What we do know is that in the short 30 years that separate us from 2050, travel needs to be more sustainable. (Most) of the world has committed to ambitious targets to reduce greenhouse gas emissions to tackle climate change. Travel and transport currently makes up ~14 % of global annual emissions, and with aviation being the fastest growing emitter, travel is an important area earmarked for change.
But just how much does travel need to change to meet these climate targets? Do we need vast technological changes or could small changes to travel habits win the day?

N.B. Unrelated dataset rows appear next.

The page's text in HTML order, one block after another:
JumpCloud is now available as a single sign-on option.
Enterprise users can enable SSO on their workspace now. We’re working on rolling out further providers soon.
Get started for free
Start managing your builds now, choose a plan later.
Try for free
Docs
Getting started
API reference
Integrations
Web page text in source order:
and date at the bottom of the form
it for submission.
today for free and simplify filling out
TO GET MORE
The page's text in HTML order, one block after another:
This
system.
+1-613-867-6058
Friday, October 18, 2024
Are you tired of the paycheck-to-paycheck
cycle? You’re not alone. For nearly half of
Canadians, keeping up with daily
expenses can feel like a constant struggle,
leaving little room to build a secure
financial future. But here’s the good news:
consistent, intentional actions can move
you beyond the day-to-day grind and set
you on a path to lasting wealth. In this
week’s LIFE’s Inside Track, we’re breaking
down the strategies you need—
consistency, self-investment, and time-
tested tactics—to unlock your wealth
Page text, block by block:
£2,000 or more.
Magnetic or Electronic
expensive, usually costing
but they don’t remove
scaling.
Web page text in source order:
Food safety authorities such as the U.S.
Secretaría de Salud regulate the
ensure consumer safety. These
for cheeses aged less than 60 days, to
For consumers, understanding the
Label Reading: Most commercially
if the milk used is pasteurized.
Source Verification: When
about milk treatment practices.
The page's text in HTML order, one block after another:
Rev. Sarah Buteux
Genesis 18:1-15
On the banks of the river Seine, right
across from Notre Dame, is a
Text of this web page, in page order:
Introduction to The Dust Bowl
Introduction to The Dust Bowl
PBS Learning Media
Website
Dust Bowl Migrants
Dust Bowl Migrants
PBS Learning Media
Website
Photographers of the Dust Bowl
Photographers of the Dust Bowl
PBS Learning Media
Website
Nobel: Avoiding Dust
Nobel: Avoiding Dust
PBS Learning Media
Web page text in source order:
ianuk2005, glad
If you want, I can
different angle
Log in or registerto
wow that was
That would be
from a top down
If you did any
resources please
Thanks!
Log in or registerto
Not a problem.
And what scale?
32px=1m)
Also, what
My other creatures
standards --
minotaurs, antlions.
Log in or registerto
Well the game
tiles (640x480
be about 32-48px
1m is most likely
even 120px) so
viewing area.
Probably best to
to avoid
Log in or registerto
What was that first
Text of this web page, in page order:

At Lancaster University, to help us think about these questions and what it might mean for the sustainability of our workplace, we started an open experiment: 2050 Travel Week. We encouraged our students and staff to compare their travel emissions today to the 2050 targets, and then experiment with trying to live within the target for just one week. You are welcome to give this a go too: you can find our calculator here.
A reality check
Generally, people were shocked by how large our travel carbon emissions were today compared with where they need to be by 2050. On average for our relatively small sample, current total travel emissions were around 7 times larger than the UK’s 2050 target, with some up to 25 times over budget *. But the source of these emissions varied a lot person-to-person – from the daily commute or occasional long-distance car journeys, to many short air hops or a few long-haul flights a year – there’s a lot of ways to blow the budget.

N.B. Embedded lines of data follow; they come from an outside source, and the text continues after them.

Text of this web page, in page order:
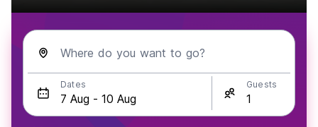
Where do you want to go?
Dates Guests
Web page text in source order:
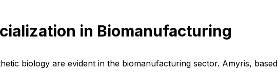
in Biomanufacturing
biology are evident in the biomanufacturing sector. Amyris,
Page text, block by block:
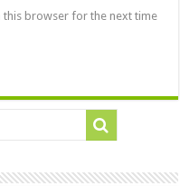
this browser for the next time
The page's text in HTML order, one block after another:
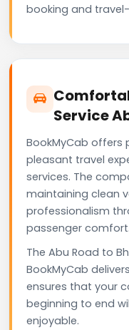
booking and
Service
BookMyCab offers
pleasant travel
services. The
maintaining clean
professionalism
passenger comfort.
The Abu Road to
BookMyCab
ensures that your
beginning to end
enjoyable.
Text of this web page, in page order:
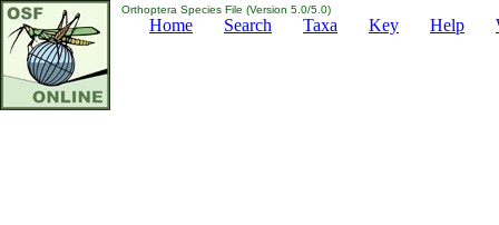
Orthoptera Species File (Version 5.0/5.0)
Home Search Taxa Key Help
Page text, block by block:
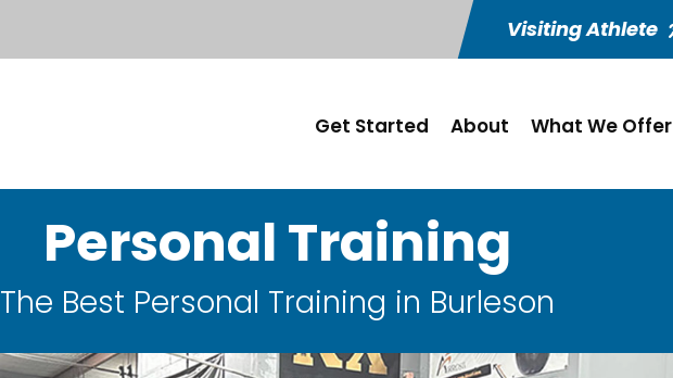
Visiting Athlete
Get Started About What We Offer
Personal Training
The Best Personal Training in Burleson
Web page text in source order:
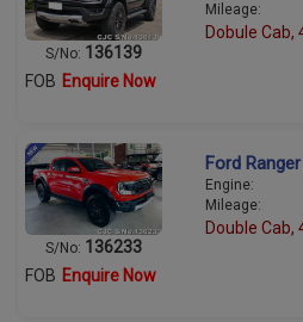
S/No: 136139
Mileage:
Dobule Cab,
FOB Enquire Now
S/No: 136233
Ford
Engine:
Mileage:
Double Cab,
FOB Enquire Now
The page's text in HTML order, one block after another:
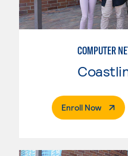
COMPUTER
Enroll Now.
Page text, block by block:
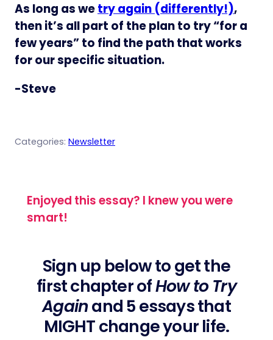
As long as wetry again (differently!),
then it’s all part of the plan to try “for a
few years” to find the path that works
for our specific situation.
-Steve
Categories: Newsletter
Enjoyed this essay? I knew you were
smart!
Sign up below to get the
first chapter ofHow to Try
Againand 5 essays that
MIGHT change your life.
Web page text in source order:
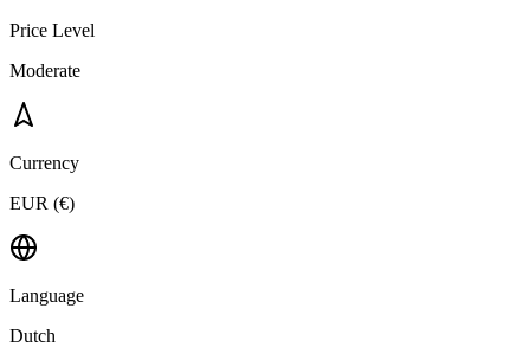
Price Level
Moderate
Currency
EUR (€)
Language
Dutch
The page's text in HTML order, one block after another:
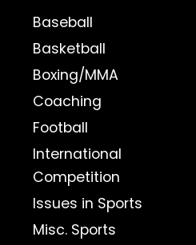
Baseball
Basketball
Boxing/MMA
Coaching
Football
International
Competition
Issues in Sports
Misc. Sports
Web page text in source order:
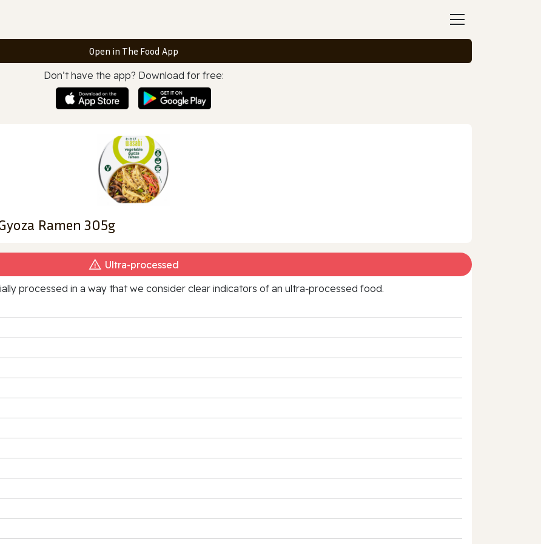
Open in The Food App
Don’t have the app? Download for free:
Ramen 305g
Ultra‑processed
processed in a way that we consider clear indicators of an ultra‑processed food.

Changing travel behaviours
Reducing these travel emissions can mean hard choices. Occasional long-distance car or air journeys to visit loved ones quickly stack up, as does occasional long-distance work travel. But the alternative – studying or working closer to home or less visits - is hard. It’s difficult to change habits when a sector expects you to travel and be internationally connected. Yes, you can have more meetings remotely, but many people feel that these are a poor substitute for meeting face-to-face. Counterintuitively, web conferencing may allow us to maintain a greater number of international relationships, eventually resulting in more travel for occasional face-to-face meetings.

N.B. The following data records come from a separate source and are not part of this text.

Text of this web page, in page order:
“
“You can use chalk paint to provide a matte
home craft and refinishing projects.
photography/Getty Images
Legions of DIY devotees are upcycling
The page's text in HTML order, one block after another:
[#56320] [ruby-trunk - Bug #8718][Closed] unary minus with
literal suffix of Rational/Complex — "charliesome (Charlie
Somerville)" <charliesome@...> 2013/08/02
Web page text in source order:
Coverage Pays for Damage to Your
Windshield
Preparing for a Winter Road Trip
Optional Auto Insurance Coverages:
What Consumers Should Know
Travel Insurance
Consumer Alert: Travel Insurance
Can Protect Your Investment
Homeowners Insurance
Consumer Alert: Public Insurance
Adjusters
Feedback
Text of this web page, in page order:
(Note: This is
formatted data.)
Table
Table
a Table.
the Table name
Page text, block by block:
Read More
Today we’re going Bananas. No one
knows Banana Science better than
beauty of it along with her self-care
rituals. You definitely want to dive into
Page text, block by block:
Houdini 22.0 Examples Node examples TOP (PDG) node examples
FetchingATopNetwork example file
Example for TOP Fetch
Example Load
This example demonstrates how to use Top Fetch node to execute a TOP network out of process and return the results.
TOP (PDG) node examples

Day-to-day travel emissions, if you live and work locally, may be easier to change. Of course, there are still barriers to getting on a bicycle or walking more such as time constraints, child care responsibilities, and lack of cycle paths. Would overcoming these barriers make a difference? Eliminating all routine car travel in our survey would have decreased average emissions by 17%. This number includes those with long daily car commutes who would likely find it harder to find alternatives.
Could technology save the day?
What would happen if we didn’t change behaviour, but threw the technological kitchen sink at this? If we had widespread use of electric cars today, it would have taken us down to just over 5.5 times the 2050 target. Alternative aviation fuels can lower emissions by up to 80 %. Applying this reduction in our data would bring us down to 3.5 times the 2050 target. Combine these two and we’re down to being 2 times over the limit. So that means only cutting our travel habits in half – doable right?
Technological fixes need caution: efficiency savings in transport (as with most efficiency savings according to the Jevons paradox), can encourage and enable us to take more journeys or consume more, offsetting any efficiency improvements.
So, what has the experiment told us?
Trying sustainability on for size today gives us a reality check. It lets us know how far or close those targets really are, and highlights where the most important behaviours or future options for improvement may be. It’s hard to think about these things in the abstract, and easy to dismiss problems that lie 30 years ahead by holding out hope for some vague technological saviour.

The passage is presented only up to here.